Now that we’ve covered a few basic food myths (check out links at the bottom of this post for those results), let’s switch gears to exercise. There’s been an increasing trend in workplaces encouraging daily exercise as part of their wellness programs. Typically, we are told that we should aim to hit 10,000 steps per day of physical activity. 10,000 steps equal to about 5 miles. That’s a lot of walking! In our company, we try to reach this goal by taking walks for our morning break, afternoon break, and lunch time. But dear readers, as with all trends, we wonder, is walking really a good thing for our health?
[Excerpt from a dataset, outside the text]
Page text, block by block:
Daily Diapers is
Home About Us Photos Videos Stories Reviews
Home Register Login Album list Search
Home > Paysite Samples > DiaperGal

Our research indicates that yes, walking is of great benefit. Some benefits of walking include losing and maintaining weight, preventing heart disease, high blood pressure and type 2 diabetes. Walking can also help strengthen your bones and muscles, which is a great thing, especially for women. Doctors advise women to walk with weights to strengthen bones and reduce the risk of osteoporosis as they get older. You know what’s even better? Walking can improve your mood and relieve anxiety and depression! Your loved ones and coworkers may appreciate that lift in mood!
When you walk, one thing to keep in mind is how you walk. You have to make sure that your head is up and that you are looking forward instead of down. Your neck, shoulders and back should be relaxed and your arms should swing freely with a slight bend in your elbows. As you walk, your back should be straight and your stomach muscles should be slightly tight. And make sure that you walk by rolling your foot from heel to toe.
Some tips as you go on your walking journey. Begin your walk by warming up for about 5 to 10 minutes with a slow walk. Once you are done with the walk, do the same thing. Cool down by slowly walking for 5 to 10 minutes. Oh, and don’t forget to stretch your muscles.
I hope this short article is helpful to you. Gotta run and catch up with my walking group now!